Proposed methodology to find the in-advance correctness direction. (A) Residual stream activations for all model layers are extracted at the last token of the question, prior to sampling. (B) Model answers are generated and evaluated against the ground truth. (C) The direction which mostly discriminates activations related to correct and incorrect answers is identified (the first two principal components at a specific layer are visualised). (D) The most discriminative layer is chosen. (E) The final correctness classifier is trained on the identified layer, and its out-of-distribution performance is assessed.

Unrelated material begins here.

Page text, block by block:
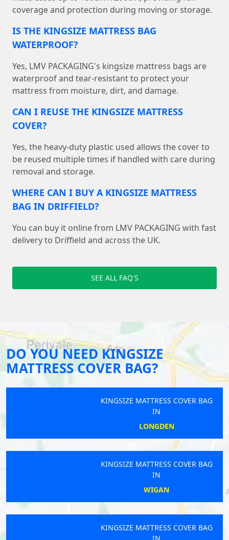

Overall, our analysis advances our understanding of what is encoded in LLM internals and provides an early indicator of performance that is grounded in the model’s internal dynamics and thus complements existing uncertainty quantification techniques. In particular, our approach contrasts with self-confidence estimation by avoiding generation from the model. By doing so, it comes close to techniques training correctness predictors using model-independent features of the input, but differs from those in leveraging internal representations. On the other side, aforementioned works using model internals mostly focused on truthfulness of complete statements rather than our predictive scenario. The exceptions are Kadavath et al. (2022), which tested a similar approach to ours on proprietary models, and Ferrando et al. (2025), which identified the latents of pre-trained Sparse Auto-Encoders (SAEs) that best distinguish questions answered correctly from those answered incorrectly in small Gemma models. By considering multiple families of open-source models (scaling up to 70 billion parameters), conducting extensive out-of-distribution experiments, and directly learning linear representations, our work contributes essential findings on the ability of models to maintain an internal representation reflecting competence on tasks, its alignment with “I don’t know” responses and its failure to generalise to a mathematical reasoning dataset. Our codebase is accessible at https://github.com/ivanvmoreno/correctness-model-internals.

Conclusion

We have demonstrated that a latent correctness signal exists in the internal activations of large language models, which can be effectively extracted using a linear probe. This signal reliably predicts whether the model will generate a correct response for several knowledge datasets. The robustness of this finding across various model architectures reinforces the idea that LLMs encode an internal representation of their own confidence. Our work advances the understanding of model internals and provides a foundation for developing safer and more reliable language systems. Our contributions are fivefold: (1) we provide evidence that LLMs embed a latent correctness signal mid-computation; (2) we show that a simple linear probe can extract this signal, yielding generalisation across knowledge datasets; (3) we highlight the limits of this approach, suggesting that deeper reasoning and arithmetic capabilities are not as easily captured in activations; (4) we find a stronger signal for the largest model we test (Llama 3.3 70B), suggesting that larger models may better predict their correctness (5) we demonstrate this direction aligns with abstention behaviour in models that say “I don’t know,” supporting its interpretation as a latent confidence axis. This work contributes to mechanistic interpretability by identifying a meaningful confidence direction within LLM activations, corroborating recent works with sparse auto-encoders. It also complements studies of truthfulness and hallucination, suggesting that models encode internal notions of confidence—even before answer generation—and truthfulness that are both general and accessible.

Our findings have relevance for both AI safety and practical deployment. As LLMs are increasingly used in high-stakes settings, low-cost internal signals of impending failure offer a path toward safer, more robust systems. The correctness direction could inform early stopping, fallback mechanisms, or human-in-the-loop protocols—particularly where generating unreliable outputs is costly or dangerous.